TASK DESCRIPTION:
Every record below is to be restated word for word, and no picture is to be copied.
# # # # # # #
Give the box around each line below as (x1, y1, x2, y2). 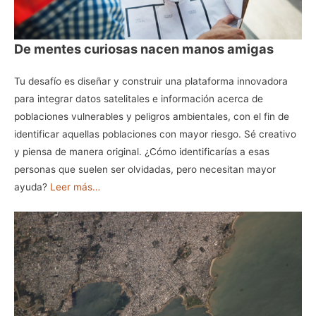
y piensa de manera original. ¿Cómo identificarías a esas (14, 146, 269, 158)
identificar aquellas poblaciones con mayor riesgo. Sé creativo (14, 128, 296, 140)
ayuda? (14, 181, 50, 193)
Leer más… (50, 181, 100, 193)
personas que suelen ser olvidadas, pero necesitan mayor (14, 164, 276, 176)
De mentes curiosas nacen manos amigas (14, 41, 274, 57)
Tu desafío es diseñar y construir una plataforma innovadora (14, 75, 288, 87)
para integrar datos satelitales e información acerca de (14, 93, 263, 105)
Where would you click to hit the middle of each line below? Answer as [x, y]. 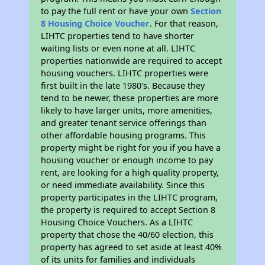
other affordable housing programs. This [124, 135]
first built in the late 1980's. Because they [123, 85]
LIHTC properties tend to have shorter [118, 36]
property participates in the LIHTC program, [130, 197]
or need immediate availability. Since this [123, 185]
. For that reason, [184, 23]
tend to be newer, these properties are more [130, 98]
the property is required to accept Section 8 [128, 210]
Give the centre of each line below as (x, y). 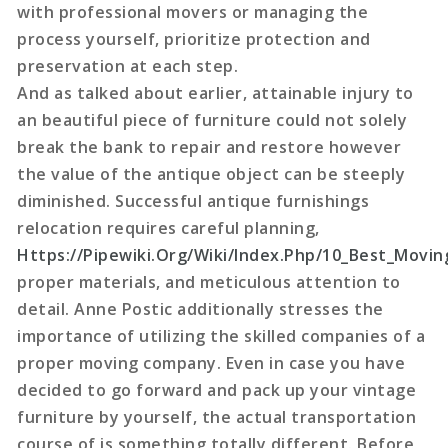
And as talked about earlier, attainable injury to (215, 92)
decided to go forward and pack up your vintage (217, 389)
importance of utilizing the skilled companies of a (221, 335)
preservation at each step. (128, 65)
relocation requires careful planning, (168, 227)
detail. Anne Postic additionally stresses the (200, 308)
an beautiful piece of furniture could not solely (212, 119)
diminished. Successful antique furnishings (193, 200)
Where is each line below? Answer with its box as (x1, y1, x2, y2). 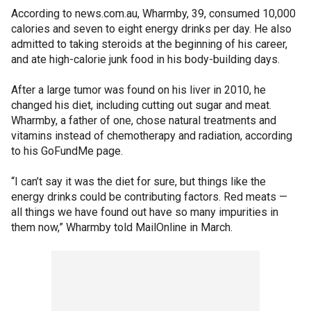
# # # # # # #
ANSWER TO THE PROBLEM:
Give the box around each line below as (x1, y1, x2, y2). 
y piensa de manera original. ¿Cómo identificarías a esas (14, 146, 269, 158)
identificar aquellas poblaciones con mayor riesgo. Sé creativo (14, 128, 296, 140)
ayuda? (14, 181, 50, 193)
Leer más… (50, 181, 100, 193)
personas que suelen ser olvidadas, pero necesitan mayor (14, 164, 276, 176)
De mentes curiosas nacen manos amigas (14, 41, 274, 57)
Tu desafío es diseñar y construir una plataforma innovadora (14, 75, 288, 87)
para integrar datos satelitales e información acerca de (14, 93, 263, 105)
Where would you click to hit the middle of each line below? Answer as [x, y]. 
other affordable housing programs. This [124, 135]
first built in the late 1980's. Because they [123, 85]
LIHTC properties tend to have shorter [118, 36]
property participates in the LIHTC program, [130, 197]
or need immediate availability. Since this [123, 185]
. For that reason, [184, 23]
tend to be newer, these properties are more [130, 98]
the property is required to accept Section 8 [128, 210]
Give the centre of each line below as (x, y). 
And as talked about earlier, attainable injury to (215, 92)
decided to go forward and pack up your vintage (217, 389)
importance of utilizing the skilled companies of a (221, 335)
preservation at each step. (128, 65)
relocation requires careful planning, (168, 227)
detail. Anne Postic additionally stresses the (200, 308)
an beautiful piece of furniture could not solely (212, 119)
diminished. Successful antique furnishings (193, 200)
Where is each line below? Answer with its box as (x1, y1, x2, y2). 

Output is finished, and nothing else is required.